== INSTRUCTIONS FOR THE TASK ==
Search the data below for the string "OMNIA". Extract every line that contains it.

Start of GIVEN DATA

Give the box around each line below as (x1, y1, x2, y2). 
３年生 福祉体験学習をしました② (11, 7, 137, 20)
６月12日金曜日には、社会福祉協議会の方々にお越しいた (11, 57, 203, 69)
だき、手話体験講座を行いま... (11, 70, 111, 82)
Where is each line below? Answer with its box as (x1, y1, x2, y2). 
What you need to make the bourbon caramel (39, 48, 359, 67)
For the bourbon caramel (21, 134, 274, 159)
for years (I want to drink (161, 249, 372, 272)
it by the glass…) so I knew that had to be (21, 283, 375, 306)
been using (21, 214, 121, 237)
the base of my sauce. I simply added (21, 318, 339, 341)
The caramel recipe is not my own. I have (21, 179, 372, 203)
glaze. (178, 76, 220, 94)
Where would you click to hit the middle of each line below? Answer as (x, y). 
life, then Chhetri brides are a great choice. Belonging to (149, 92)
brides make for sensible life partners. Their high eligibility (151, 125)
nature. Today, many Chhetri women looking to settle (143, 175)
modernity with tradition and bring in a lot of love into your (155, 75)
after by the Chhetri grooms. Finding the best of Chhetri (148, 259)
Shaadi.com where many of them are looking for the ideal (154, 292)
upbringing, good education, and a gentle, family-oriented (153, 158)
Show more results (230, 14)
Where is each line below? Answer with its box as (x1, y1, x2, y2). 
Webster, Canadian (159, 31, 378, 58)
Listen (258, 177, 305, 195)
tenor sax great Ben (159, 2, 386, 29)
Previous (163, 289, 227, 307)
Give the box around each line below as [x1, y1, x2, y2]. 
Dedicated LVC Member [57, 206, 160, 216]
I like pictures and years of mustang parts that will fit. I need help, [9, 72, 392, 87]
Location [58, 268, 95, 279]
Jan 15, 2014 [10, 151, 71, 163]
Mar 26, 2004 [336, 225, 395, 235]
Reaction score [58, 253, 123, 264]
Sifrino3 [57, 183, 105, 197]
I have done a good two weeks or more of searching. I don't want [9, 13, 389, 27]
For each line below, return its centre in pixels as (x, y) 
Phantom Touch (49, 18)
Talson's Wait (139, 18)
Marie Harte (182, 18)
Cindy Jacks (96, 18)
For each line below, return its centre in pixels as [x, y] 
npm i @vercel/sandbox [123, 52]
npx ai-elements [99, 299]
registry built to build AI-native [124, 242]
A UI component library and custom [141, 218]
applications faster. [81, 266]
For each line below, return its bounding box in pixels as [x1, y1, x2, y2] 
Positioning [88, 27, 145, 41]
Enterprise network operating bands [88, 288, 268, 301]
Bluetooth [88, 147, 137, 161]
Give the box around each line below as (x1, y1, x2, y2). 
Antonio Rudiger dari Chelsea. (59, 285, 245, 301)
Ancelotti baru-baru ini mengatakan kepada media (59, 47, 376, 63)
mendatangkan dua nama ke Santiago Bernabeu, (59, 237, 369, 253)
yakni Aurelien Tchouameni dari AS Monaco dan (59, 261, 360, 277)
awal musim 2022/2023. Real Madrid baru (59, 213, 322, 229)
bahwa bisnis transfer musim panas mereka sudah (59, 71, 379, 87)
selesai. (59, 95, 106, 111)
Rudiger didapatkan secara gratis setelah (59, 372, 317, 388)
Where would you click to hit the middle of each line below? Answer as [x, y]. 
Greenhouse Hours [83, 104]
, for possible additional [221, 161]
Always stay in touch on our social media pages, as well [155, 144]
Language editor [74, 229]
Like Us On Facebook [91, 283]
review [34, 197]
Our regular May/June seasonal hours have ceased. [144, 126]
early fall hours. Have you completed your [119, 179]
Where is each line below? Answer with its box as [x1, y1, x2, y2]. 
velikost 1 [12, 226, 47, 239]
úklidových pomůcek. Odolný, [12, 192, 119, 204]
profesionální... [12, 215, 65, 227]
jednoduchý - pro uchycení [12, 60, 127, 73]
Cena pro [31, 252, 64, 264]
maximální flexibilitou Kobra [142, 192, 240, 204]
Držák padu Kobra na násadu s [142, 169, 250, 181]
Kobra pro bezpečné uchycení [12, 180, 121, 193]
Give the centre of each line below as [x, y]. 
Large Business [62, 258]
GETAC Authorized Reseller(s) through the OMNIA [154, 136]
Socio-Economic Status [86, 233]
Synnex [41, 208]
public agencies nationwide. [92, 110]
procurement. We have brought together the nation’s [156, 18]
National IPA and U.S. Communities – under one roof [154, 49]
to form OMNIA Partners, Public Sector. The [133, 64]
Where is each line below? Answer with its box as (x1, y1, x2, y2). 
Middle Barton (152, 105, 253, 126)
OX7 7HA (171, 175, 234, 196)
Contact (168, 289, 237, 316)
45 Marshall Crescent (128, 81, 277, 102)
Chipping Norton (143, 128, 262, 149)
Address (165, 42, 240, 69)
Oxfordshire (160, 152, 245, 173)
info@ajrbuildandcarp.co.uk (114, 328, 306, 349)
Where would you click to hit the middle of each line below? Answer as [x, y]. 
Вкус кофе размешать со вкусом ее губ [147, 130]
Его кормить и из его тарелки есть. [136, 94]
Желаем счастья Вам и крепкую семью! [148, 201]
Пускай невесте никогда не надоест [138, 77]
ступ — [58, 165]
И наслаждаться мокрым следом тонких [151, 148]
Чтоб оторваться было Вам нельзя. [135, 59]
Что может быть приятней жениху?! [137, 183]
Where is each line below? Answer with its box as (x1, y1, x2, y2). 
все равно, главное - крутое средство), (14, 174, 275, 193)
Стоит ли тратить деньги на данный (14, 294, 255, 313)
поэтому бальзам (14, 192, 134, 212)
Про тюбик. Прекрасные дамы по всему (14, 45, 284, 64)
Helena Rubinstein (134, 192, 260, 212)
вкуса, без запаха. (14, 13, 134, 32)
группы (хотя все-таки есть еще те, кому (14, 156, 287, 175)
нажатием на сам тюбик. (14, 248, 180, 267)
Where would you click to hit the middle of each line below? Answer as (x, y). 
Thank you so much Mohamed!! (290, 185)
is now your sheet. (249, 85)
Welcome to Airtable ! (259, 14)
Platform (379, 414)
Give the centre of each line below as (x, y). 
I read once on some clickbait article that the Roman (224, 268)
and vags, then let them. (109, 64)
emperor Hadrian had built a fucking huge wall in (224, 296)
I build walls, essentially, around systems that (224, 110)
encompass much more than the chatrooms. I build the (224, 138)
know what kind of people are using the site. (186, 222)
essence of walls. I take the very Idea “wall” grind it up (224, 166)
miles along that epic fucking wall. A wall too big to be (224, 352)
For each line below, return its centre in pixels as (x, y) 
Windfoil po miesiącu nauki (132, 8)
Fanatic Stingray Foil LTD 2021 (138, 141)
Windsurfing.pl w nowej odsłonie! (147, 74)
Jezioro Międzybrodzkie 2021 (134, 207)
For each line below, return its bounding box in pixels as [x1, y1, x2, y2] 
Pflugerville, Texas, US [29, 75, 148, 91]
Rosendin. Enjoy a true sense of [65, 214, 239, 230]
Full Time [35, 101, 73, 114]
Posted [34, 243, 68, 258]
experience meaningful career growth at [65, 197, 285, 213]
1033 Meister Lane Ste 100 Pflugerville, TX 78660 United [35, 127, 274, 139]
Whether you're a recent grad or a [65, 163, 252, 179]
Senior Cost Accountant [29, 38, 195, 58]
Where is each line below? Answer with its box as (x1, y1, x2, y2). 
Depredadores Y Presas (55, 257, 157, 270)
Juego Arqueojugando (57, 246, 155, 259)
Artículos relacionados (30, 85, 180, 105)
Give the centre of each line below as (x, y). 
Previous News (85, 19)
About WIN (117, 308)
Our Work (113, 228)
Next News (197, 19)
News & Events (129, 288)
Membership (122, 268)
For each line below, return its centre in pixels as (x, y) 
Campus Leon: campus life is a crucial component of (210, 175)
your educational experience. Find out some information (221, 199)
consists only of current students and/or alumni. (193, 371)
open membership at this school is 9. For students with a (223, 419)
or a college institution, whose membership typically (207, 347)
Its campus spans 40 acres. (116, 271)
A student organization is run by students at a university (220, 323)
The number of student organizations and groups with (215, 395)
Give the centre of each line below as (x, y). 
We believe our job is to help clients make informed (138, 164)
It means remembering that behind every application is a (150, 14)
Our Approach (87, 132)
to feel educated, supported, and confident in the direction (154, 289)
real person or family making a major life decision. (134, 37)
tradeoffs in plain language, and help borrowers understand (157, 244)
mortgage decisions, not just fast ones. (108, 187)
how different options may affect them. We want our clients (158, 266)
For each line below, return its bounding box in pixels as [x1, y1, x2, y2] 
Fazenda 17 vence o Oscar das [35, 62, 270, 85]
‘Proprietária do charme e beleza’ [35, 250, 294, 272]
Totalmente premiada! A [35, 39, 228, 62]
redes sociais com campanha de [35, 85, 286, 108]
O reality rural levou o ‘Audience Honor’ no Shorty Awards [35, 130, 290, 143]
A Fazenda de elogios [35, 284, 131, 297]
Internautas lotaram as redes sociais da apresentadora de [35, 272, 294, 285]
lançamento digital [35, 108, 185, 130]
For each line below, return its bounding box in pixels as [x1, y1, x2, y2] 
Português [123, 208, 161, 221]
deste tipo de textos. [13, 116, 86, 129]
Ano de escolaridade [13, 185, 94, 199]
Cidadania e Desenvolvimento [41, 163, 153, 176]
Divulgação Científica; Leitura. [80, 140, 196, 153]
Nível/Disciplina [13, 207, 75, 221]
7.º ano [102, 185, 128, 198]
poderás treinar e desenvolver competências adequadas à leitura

End of GIVEN DATA

== ANSWER TO THE PROBLEM ==
GETAC Authorized Reseller(s) through the OMNIA [154, 136]
to form OMNIA Partners, Public Sector. The [133, 64]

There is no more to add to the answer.